# SUPPLIED ENTRIES

::::::::

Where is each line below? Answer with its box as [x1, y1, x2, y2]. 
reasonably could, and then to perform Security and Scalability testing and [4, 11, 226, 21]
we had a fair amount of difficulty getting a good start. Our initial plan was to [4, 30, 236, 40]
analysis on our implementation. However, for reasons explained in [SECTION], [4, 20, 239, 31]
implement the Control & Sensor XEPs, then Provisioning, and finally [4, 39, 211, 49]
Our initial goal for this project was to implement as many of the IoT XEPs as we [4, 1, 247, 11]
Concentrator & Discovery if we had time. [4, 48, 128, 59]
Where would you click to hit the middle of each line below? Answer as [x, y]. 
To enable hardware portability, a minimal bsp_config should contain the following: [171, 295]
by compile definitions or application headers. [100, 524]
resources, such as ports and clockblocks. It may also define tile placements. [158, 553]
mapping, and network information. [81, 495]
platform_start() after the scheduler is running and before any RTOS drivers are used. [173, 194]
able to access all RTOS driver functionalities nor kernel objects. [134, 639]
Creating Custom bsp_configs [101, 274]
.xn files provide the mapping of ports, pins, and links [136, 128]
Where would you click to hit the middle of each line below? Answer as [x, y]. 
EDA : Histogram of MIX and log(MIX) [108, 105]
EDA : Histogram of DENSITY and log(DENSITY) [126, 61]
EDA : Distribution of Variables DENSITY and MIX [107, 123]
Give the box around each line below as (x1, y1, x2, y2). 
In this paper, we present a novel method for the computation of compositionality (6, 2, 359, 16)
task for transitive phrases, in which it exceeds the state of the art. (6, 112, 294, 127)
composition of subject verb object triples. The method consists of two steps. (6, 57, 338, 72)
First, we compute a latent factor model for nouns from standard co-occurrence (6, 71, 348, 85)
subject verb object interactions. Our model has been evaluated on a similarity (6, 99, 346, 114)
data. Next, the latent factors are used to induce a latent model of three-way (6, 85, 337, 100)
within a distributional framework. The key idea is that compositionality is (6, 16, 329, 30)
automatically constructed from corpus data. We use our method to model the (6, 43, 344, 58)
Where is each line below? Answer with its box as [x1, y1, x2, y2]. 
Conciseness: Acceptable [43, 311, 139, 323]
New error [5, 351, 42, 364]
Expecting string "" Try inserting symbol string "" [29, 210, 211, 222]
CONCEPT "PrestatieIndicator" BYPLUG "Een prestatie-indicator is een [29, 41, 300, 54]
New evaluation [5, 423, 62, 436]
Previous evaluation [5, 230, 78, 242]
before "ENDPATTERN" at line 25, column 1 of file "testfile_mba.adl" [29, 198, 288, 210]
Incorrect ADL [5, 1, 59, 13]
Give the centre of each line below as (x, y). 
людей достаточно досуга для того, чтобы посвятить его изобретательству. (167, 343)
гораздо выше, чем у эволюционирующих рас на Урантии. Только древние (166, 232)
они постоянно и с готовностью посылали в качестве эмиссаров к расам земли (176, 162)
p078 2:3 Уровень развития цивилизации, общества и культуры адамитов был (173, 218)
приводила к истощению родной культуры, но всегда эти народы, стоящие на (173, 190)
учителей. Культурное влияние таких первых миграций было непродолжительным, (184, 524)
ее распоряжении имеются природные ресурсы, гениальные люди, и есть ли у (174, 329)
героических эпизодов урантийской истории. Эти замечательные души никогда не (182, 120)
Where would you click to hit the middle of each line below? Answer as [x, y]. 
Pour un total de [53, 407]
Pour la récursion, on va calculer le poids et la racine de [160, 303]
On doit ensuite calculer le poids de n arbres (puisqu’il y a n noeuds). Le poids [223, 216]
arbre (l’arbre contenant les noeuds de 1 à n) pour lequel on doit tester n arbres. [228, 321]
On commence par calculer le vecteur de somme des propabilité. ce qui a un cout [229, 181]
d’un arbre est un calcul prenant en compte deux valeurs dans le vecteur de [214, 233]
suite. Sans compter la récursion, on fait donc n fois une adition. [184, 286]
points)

::::::::

# TASK STATEMENT
Above are the entries; copy out every line among them that contains the word "poids".

# WRITTEN SOLUTION
Pour la récursion, on va calculer le poids et la racine de [160, 303]
On doit ensuite calculer le poids de n arbres (puisqu’il y a n noeuds). Le poids [223, 216]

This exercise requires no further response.